There’s a bully-pulpit approach – think President-elect Donald J. Trump and the auto industry – or the more industry-friendly concept of tying payments to whether the drugs deliver value, like fewer hospitalizations. There’s proposing legislation to increase transparency in drug pricing, or treating certain medications as critical goods that should be regulated like water and electricity.

“States are going to have to be the engine of reform,” Ameet Sarpatwari, a Harvard Medical School instructor and expert in pharmaceutical drug law and regulation, told members of the state’s Health Care Cabinet Tuesday.

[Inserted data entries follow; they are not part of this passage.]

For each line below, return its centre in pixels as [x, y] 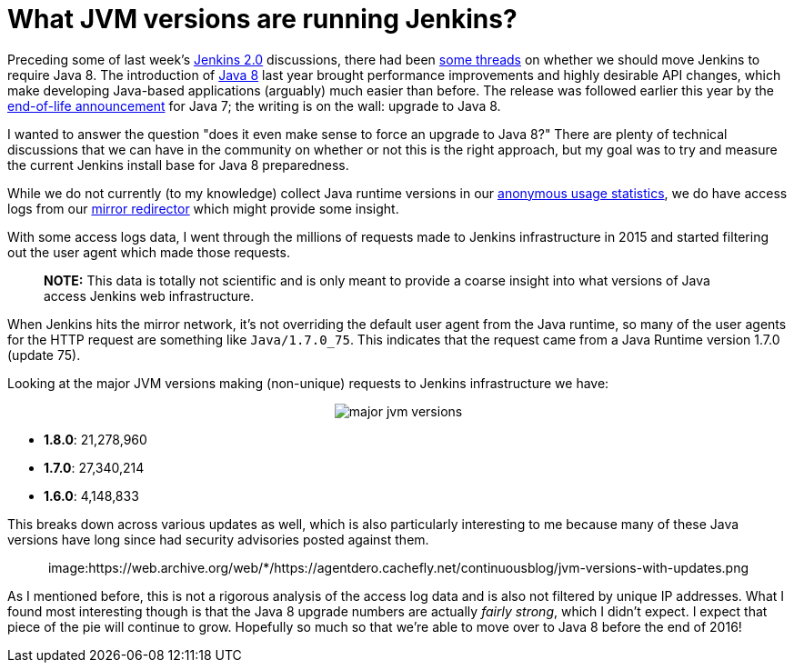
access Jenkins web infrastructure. [149, 295]
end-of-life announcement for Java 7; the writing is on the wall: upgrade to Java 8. [254, 105]
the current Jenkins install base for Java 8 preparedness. [178, 165]
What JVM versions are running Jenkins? [262, 19]
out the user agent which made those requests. [149, 252]
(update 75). [44, 355]
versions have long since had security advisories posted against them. [218, 539]
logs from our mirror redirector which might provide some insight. [203, 208]
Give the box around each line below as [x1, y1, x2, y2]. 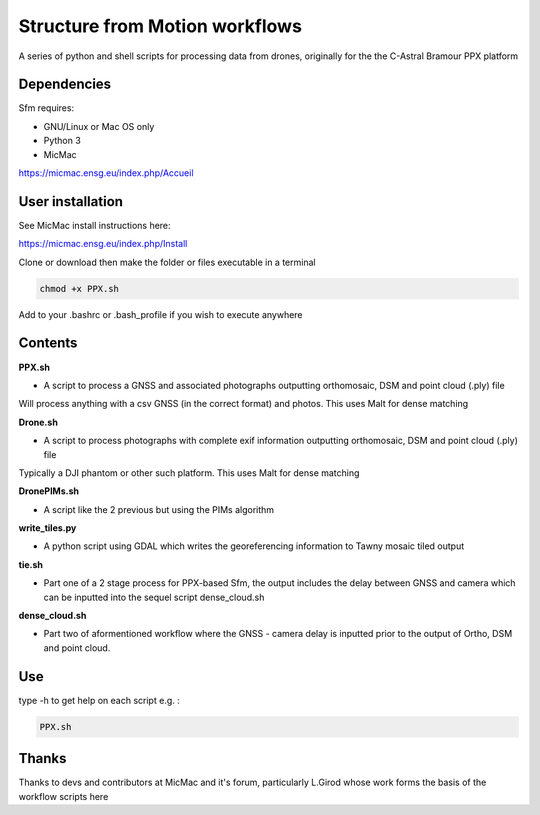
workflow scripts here [18, 790, 109, 802]
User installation [18, 193, 124, 210]
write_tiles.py [18, 522, 77, 534]
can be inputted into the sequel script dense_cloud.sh [43, 591, 265, 603]
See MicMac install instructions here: [18, 219, 171, 231]
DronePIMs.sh [18, 485, 80, 497]
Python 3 [43, 135, 82, 147]
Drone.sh [18, 416, 59, 428]

Sarpatwari presented what he described as a “toolkit” for states to use in trying to address drug prices, policy options developed by a working group of the National Academy for State Health Policy. (Connecticut Comptroller Kevin Lembo is among the members.) Sarpatwari noted that the options range from market-friendly to heavily regulatory, and that states would probably differ on which they find palatable.

But he framed the problem as one that shouldn’t be ignored. Prescription drug spending in the U.S. was an estimated $457 billion in 2015. Medication prices are straining Medicaid budgets, forcing some states to cut back on other services or tighten eligibility requirements, he said. Privately insured patients are increasingly paying a larger share of their drug costs. And 24 percent of participants in a 2015 survey said they or a family member had not filled a prescription because of the cost within the past 12 months.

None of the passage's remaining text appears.